On lira aussi le roman d’Evelyne Trouillot (née en 1954), Désirée Congo (2020) où le mixte Histoire/Fiction, cher à l’écrivaine, explore la période à Saint Domingue, entre 1791 et la cérémonie de Bois Caïman, et 1803, la Bataille de Vertières entraînant 1804, la proclamation de la République d’Haïti. Elle met en exergue, les trois appréciations de la date de 1804, de l’historien Michel-Rolph Trouillot qui éclairent le point de vue de la narration dans ce roman :
« 1804. La fin de l’épopée. Haïti accède à l’indépendance avec près d’un demi-million d’Africains qui se sont libérés par la force des armes.
1804. Les dirigeants racistes de l’Europe et des États-Unis voient avec crainte l’apparition subite et imprévue (malgré les signes) d’un État indépendant, bâti sur les ruines de la colonie la plus rentable que l’Europe ait connue jusque là.
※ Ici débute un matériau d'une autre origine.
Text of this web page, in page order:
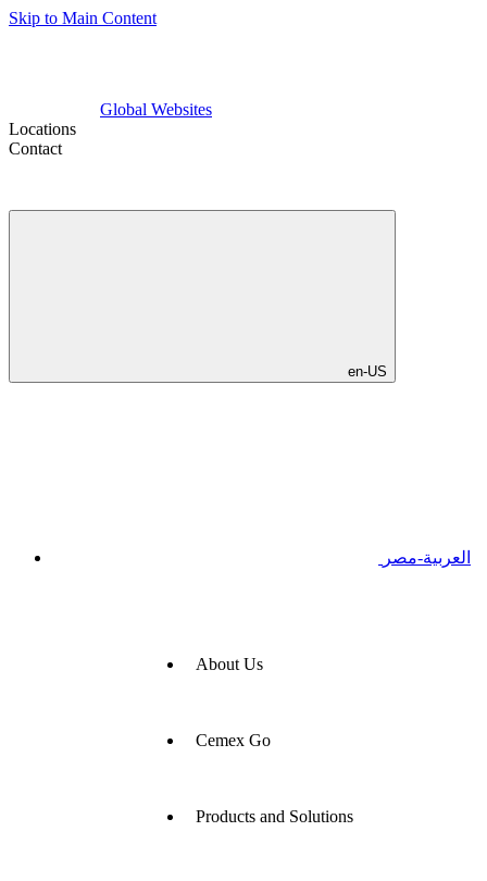
Skip to Main Content
Global Websites
Locations
Contact
en-US
العربية-مصر
About Us
Cemex Go
Products and Solutions
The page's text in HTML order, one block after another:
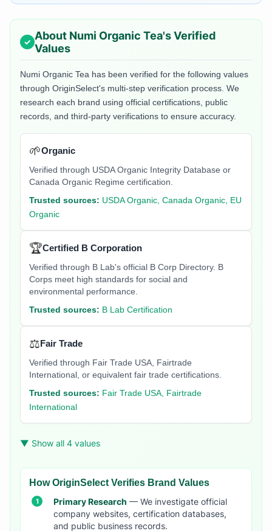
About Numi Organic Tea's Verified
Values
Numi Organic Tea has been verified for the following values
through OriginSelect's multi-step verification process. We
research each brand using official certifications, public
records, and third-party verifications to ensure accuracy.
🌱Organic
Verified through USDA Organic Integrity Database or
Canada Organic Regime certification.
Trusted sources: USDA Organic, Canada Organic, EU
Organic
🏆Certified B Corporation
Verified through B Lab's official B Corp Directory. B
Corps meet high standards for social and
environmental performance.
Trusted sources: B Lab Certification
⚖️Fair Trade
Verified through Fair Trade USA, Fairtrade
International, or equivalent fair trade certifications.
Trusted sources: Fair Trade USA, Fairtrade
International
▼ Show all 4 values
How OriginSelect Verifies Brand Values
Primary Research — We investigate official
company websites, certification databases,
and public business records.
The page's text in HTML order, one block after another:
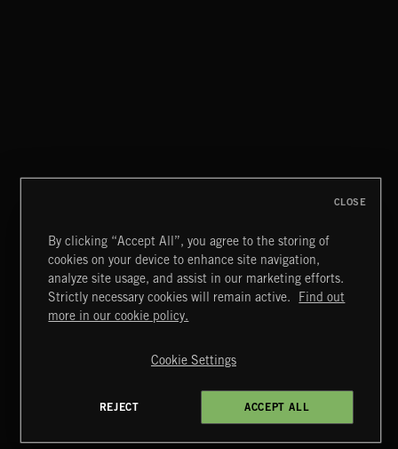
MIAMI POP
Extreme Music
Terms & Conditions
Cookies Policy
4d7b08da0 US
By clicking “Accept All”, you agree to the storing of
cookies on your device to enhance site navigation,
analyze site usage, and assist in our marketing efforts.
Strictly necessary cookies will remain active.
Find out
more in our cookie policy.
Cookie Settings
REJECT ACCEPT ALL
CLOSE
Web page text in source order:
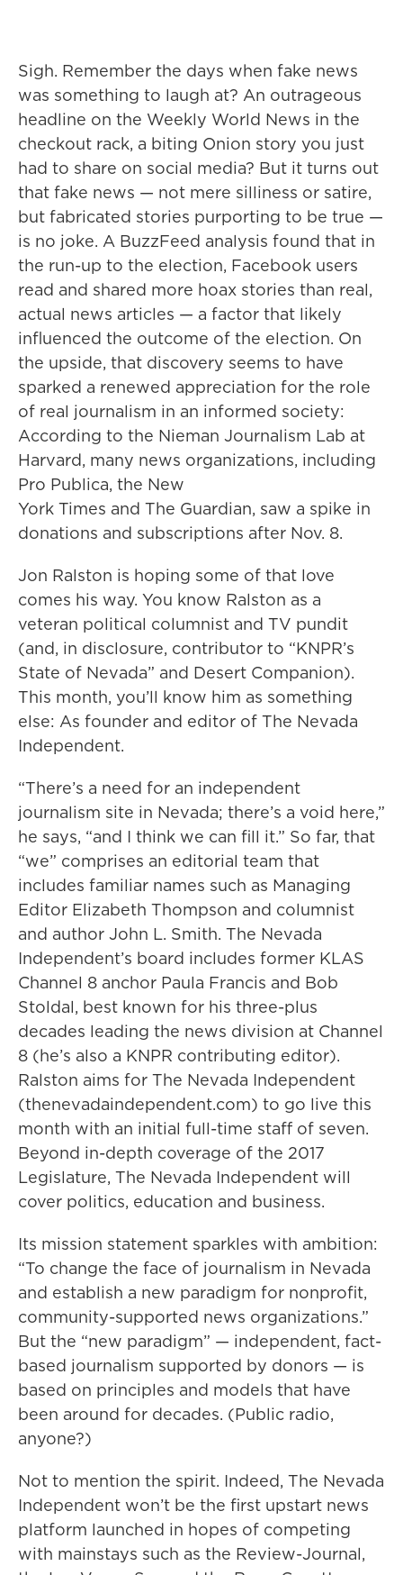
Sigh. Remember the days when fake news
was something to laugh at? An outrageous
headline on the Weekly World News in the
checkout rack, a biting Onion story you just
had to share on social media? But it turns out
that fake news — not mere silliness or satire,
but fabricated stories purporting to be true —
is no joke. A BuzzFeed analysis found that in
the run-up to the election, Facebook users
read and shared more hoax stories than real,
actual news articles — a factor that likely
influenced the outcome of the election. On
the upside, that discovery seems to have
sparked a renewed appreciation for the role
of real journalism in an informed society:
According to the Nieman Journalism Lab at
Harvard, many news organizations, including
Pro Publica, the New
York Times and The Guardian, saw a spike in
donations and subscriptions after Nov. 8.
Jon Ralston is hoping some of that love
comes his way. You know Ralston as a
veteran political columnist and TV pundit
(and, in disclosure, contributor to “KNPR’s
State of Nevada” and Desert Companion).
This month, you’ll know him as something
else: As founder and editor of The Nevada
Independent.
“There’s a need for an independent
journalism site in Nevada; there’s a void here,”
he says, “and I think we can fill it.” So far, that
“we” comprises an editorial team that
includes familiar names such as Managing
Editor Elizabeth Thompson and columnist
and author John L. Smith. The Nevada
Independent’s board includes former KLAS
Channel 8 anchor Paula Francis and Bob
Stoldal, best known for his three-plus
decades leading the news division at Channel
8 (he’s also a KNPR contributing editor).
Ralston aims for The Nevada Independent
(thenevadaindependent.com) to go live this
month with an initial full-time staff of seven.
Beyond in-depth coverage of the 2017
Legislature, The Nevada Independent will
cover politics, education and business.
Its mission statement sparkles with ambition:
“To change the face of journalism in Nevada
and establish a new paradigm for nonprofit,
community-supported news organizations.”
But the “new paradigm” — independent, fact-
based journalism supported by donors — is
based on principles and models that have
been around for decades. (Public radio,
anyone?)
Not to mention the spirit. Indeed, The Nevada
Independent won’t be the first upstart news
platform launched in hopes of competing
with mainstays such as the Review-Journal,

1804. C’était une rupture en avance sur le temps, en avance même je dirais (blasphème !) sur l’Histoire telle que le monde la connaissait. Les conséquences sont aussi nobles que tumultueuses ».
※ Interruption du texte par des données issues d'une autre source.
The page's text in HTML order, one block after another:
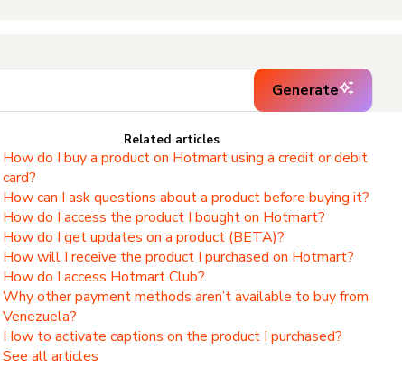
Generate
Related articles
How do I buy a product on Hotmart using a credit or debit
card?
How can I ask questions about a product before buying it?
How do I access the product I bought on Hotmart?
How do I get updates on a product (BETA)?
How will I receive the product I purchased on Hotmart?
How do I access Hotmart Club?
Why other payment methods aren’t available to buy from
Venezuela?
How to activate captions on the product I purchased?
See all articles
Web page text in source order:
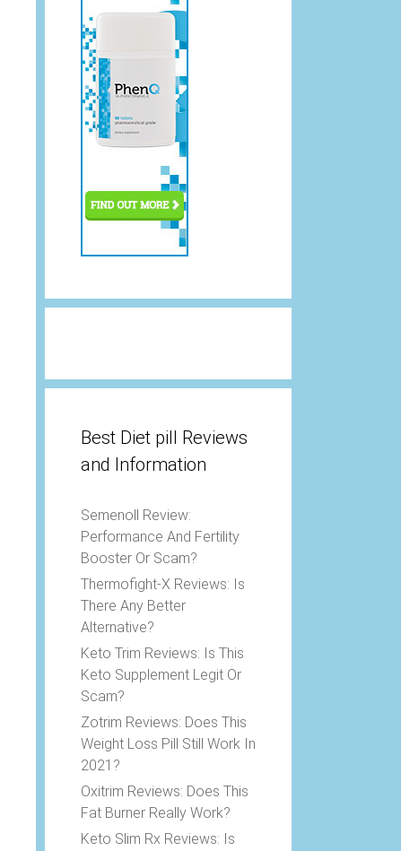
Best Diet pill Reviews
and Information
Semenoll Review:
Performance And Fertility
Booster Or Scam?
Thermofight-X Reviews: Is
There Any Better
Alternative?
Keto Trim Reviews: Is This
Keto Supplement Legit Or
Scam?
Zotrim Reviews: Does This
Weight Loss Pill Still Work In
2021?
Oxitrim Reviews: Does This
Fat Burner Really Work?
Keto Slim Rx Reviews: Is

Je souhaiterais terminer cet article par la voix de Yanick Lahens (née en 1953), dans un article à lire entièrement où elle expose tout ce que son pays a subi du fait du néocolonialisme, avec la dette imposée en 1825 par la France [L'Histoire, N° 531. Mai 2025, « Haïti, La Révolution des esclaves »]. Commémoration à l'Hôtel de la Marine du bicentenaire de la dette d'Haïti. C’est sa réponse à la première question qui sera ma conclusion : L’Histoire : Esclavage, catastrophes naturelles, violences et corruption… Comment réagissez-vous lorsque l’on évoque la « malédiction » d’Haïti ?
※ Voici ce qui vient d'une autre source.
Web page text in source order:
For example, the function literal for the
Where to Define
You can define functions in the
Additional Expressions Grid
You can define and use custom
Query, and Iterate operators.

Yanick Lahens : Je refuse d’emblée de parler de fatalité. Un terme dangereux qui en dit long sur l’ignorance entretenue autour de ce pays. Ignorance propre à nourrir des stéréotypes têtus. Je parlerais plutôt de hasards qui ont tissé la trame de notre histoire. Un hasard climatique qui nous a placés sur la route des cyclones, un hasard géologique qui fait d’Haïti une terre traversée d’un réseau de failles. Un hasard géographique qui fait de nous l’« arrière-cour » des États-Unis. Mais le hasard qui compte le plus est de toute évidence celui de l’histoire. Voilà en effet un bout d’île de 27 000 km2 qui a osé défier l’expansion de l’empire français, dont la puissance reposait sur le colonialisme, le racisme et le capitalisme de la dévoration. C’est ce hasard historique, vécu comme un « impensable » (Michel-Rolph Trouillot), qui a biaisé beaucoup de lectures des événements survenus en Haïti et nourri un narratif d’une cécité rassurante sur la fatalité et la malédiction ».

Ana Lucia Araujo, Réparations - Combats pour la mémoire de l’esclavage (XVIIIe-XXIes.), traduction de l'anglais par Souad Degachi et Maxime Shelledy, Le Seuil, "L'Univers historique", avril 2025, 403 pages, 25 euros.